*Data for analysis:*

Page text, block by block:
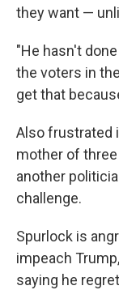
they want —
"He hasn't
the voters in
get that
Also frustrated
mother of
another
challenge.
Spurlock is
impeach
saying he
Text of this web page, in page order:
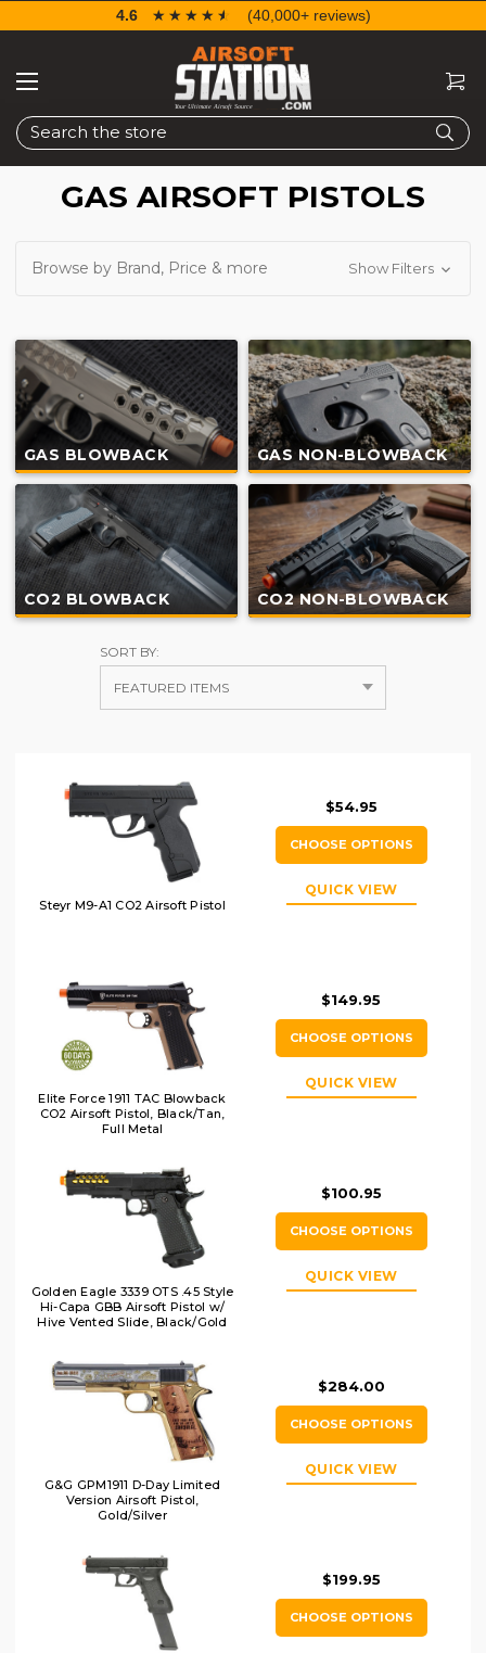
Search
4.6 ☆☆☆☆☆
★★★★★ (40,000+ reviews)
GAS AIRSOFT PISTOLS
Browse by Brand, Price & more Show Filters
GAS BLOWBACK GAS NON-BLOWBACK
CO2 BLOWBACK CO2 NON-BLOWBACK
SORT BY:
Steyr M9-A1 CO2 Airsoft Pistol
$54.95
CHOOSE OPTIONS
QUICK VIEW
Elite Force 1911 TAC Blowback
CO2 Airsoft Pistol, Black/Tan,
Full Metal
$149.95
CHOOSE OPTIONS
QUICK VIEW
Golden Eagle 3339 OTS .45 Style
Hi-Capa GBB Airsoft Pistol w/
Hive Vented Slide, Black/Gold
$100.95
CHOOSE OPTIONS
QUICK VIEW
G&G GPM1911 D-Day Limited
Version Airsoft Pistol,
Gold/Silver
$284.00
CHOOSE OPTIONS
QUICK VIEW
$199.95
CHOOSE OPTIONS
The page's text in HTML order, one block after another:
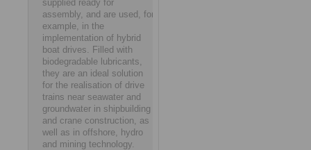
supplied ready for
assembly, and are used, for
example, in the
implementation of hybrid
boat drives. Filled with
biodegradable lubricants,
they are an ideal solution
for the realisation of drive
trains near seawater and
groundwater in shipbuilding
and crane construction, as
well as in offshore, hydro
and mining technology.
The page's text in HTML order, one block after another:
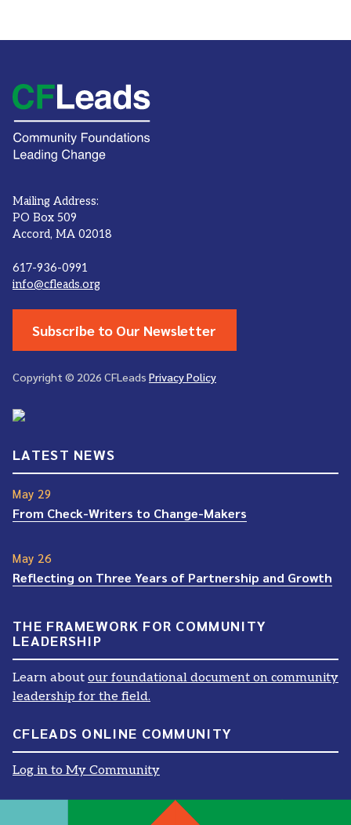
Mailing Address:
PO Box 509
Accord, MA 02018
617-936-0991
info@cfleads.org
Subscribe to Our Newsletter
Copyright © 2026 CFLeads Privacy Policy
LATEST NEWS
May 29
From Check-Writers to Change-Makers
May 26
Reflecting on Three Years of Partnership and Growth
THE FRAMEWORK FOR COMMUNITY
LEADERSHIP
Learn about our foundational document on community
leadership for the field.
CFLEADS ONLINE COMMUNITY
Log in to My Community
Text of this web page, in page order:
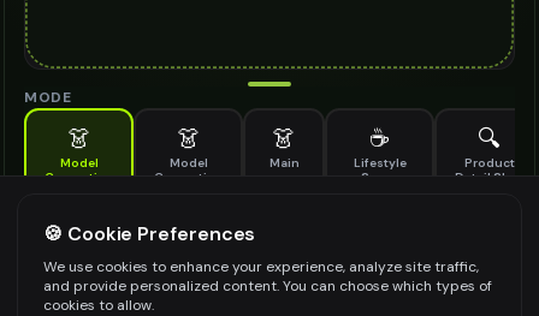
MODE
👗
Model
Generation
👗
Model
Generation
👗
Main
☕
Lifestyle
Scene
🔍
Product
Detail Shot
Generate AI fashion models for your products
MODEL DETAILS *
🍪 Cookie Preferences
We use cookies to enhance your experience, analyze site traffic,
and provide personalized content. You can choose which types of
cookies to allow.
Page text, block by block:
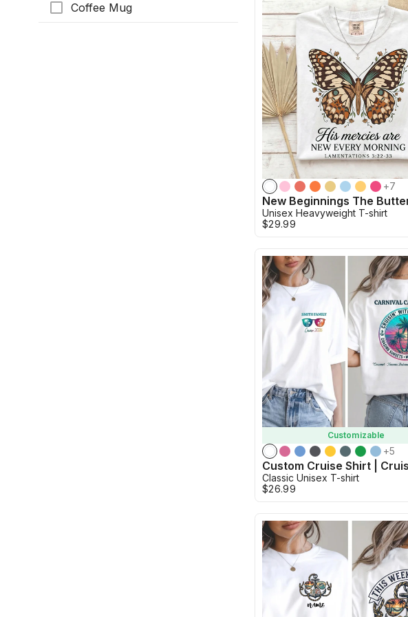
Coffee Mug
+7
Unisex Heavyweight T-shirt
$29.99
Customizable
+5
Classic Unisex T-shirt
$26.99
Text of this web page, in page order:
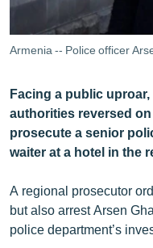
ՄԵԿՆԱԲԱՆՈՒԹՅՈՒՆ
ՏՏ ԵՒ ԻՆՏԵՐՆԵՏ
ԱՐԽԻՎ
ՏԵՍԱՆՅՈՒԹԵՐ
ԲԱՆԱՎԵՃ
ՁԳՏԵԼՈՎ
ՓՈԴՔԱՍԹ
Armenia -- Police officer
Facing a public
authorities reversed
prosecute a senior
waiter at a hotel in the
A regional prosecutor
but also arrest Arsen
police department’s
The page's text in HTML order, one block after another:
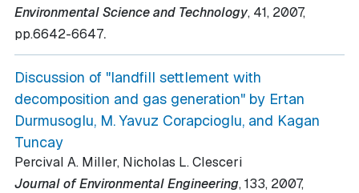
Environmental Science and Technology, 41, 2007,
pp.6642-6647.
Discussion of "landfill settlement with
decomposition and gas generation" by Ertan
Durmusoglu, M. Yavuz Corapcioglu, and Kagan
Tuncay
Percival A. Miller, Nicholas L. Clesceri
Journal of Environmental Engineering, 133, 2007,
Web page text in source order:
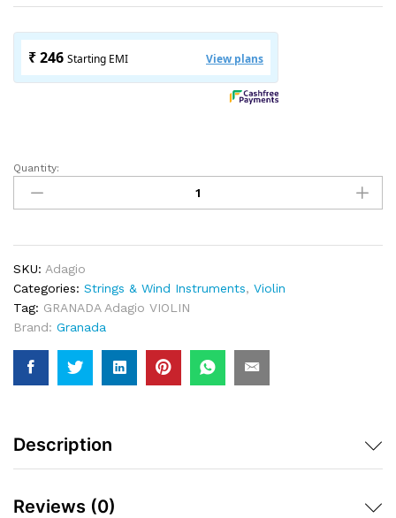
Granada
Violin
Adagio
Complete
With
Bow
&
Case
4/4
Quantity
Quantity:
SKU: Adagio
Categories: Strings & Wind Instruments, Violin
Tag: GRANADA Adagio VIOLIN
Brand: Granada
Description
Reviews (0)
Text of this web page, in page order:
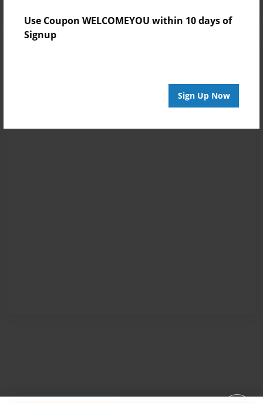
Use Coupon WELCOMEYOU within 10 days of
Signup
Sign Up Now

*Aim of the task:*
The records above are to be transcribed in full, with images omitted.

*Task answer:*
Page text, block by block:
they want —
"He hasn't
the voters in
get that
Also frustrated
mother of
another
challenge.
Spurlock is
impeach
saying he
Text of this web page, in page order:
Search
4.6 ☆☆☆☆☆
★★★★★ (40,000+ reviews)
GAS AIRSOFT PISTOLS
Browse by Brand, Price & more Show Filters
GAS BLOWBACK GAS NON-BLOWBACK
CO2 BLOWBACK CO2 NON-BLOWBACK
SORT BY:
Steyr M9-A1 CO2 Airsoft Pistol
$54.95
CHOOSE OPTIONS
QUICK VIEW
Elite Force 1911 TAC Blowback
CO2 Airsoft Pistol, Black/Tan,
Full Metal
$149.95
CHOOSE OPTIONS
QUICK VIEW
Golden Eagle 3339 OTS .45 Style
Hi-Capa GBB Airsoft Pistol w/
Hive Vented Slide, Black/Gold
$100.95
CHOOSE OPTIONS
QUICK VIEW
G&G GPM1911 D-Day Limited
Version Airsoft Pistol,
Gold/Silver
$284.00
CHOOSE OPTIONS
QUICK VIEW
$199.95
CHOOSE OPTIONS
The page's text in HTML order, one block after another:
supplied ready for
assembly, and are used, for
example, in the
implementation of hybrid
boat drives. Filled with
biodegradable lubricants,
they are an ideal solution
for the realisation of drive
trains near seawater and
groundwater in shipbuilding
and crane construction, as
well as in offshore, hydro
and mining technology.
The page's text in HTML order, one block after another:
Mailing Address:
PO Box 509
Accord, MA 02018
617-936-0991
info@cfleads.org
Subscribe to Our Newsletter
Copyright © 2026 CFLeads Privacy Policy
LATEST NEWS
May 29
From Check-Writers to Change-Makers
May 26
Reflecting on Three Years of Partnership and Growth
THE FRAMEWORK FOR COMMUNITY
LEADERSHIP
Learn about our foundational document on community
leadership for the field.
CFLEADS ONLINE COMMUNITY
Log in to My Community
Text of this web page, in page order:
MODE
👗
Model
Generation
👗
Model
Generation
👗
Main
☕
Lifestyle
Scene
🔍
Product
Detail Shot
Generate AI fashion models for your products
MODEL DETAILS *
🍪 Cookie Preferences
We use cookies to enhance your experience, analyze site traffic,
and provide personalized content. You can choose which types of
cookies to allow.
Page text, block by block:
Coffee Mug
+7
Unisex Heavyweight T-shirt
$29.99
Customizable
+5
Classic Unisex T-shirt
$26.99
Text of this web page, in page order:
ՄԵԿՆԱԲԱՆՈՒԹՅՈՒՆ
ՏՏ ԵՒ ԻՆՏԵՐՆԵՏ
ԱՐԽԻՎ
ՏԵՍԱՆՅՈՒԹԵՐ
ԲԱՆԱՎԵՃ
ՁԳՏԵԼՈՎ
ՓՈԴՔԱՍԹ
Armenia -- Police officer
Facing a public
authorities reversed
prosecute a senior
waiter at a hotel in the
A regional prosecutor
but also arrest Arsen
police department’s
The page's text in HTML order, one block after another:
Environmental Science and Technology, 41, 2007,
pp.6642-6647.
Discussion of "landfill settlement with
decomposition and gas generation" by Ertan
Durmusoglu, M. Yavuz Corapcioglu, and Kagan
Tuncay
Percival A. Miller, Nicholas L. Clesceri
Journal of Environmental Engineering, 133, 2007,
Web page text in source order:
Granada
Violin
Adagio
Complete
With
Bow
&
Case
4/4
Quantity
Quantity:
SKU: Adagio
Categories: Strings & Wind Instruments, Violin
Tag: GRANADA Adagio VIOLIN
Brand: Granada
Description
Reviews (0)
Text of this web page, in page order:
Use Coupon WELCOMEYOU within 10 days of
Signup
Sign Up Now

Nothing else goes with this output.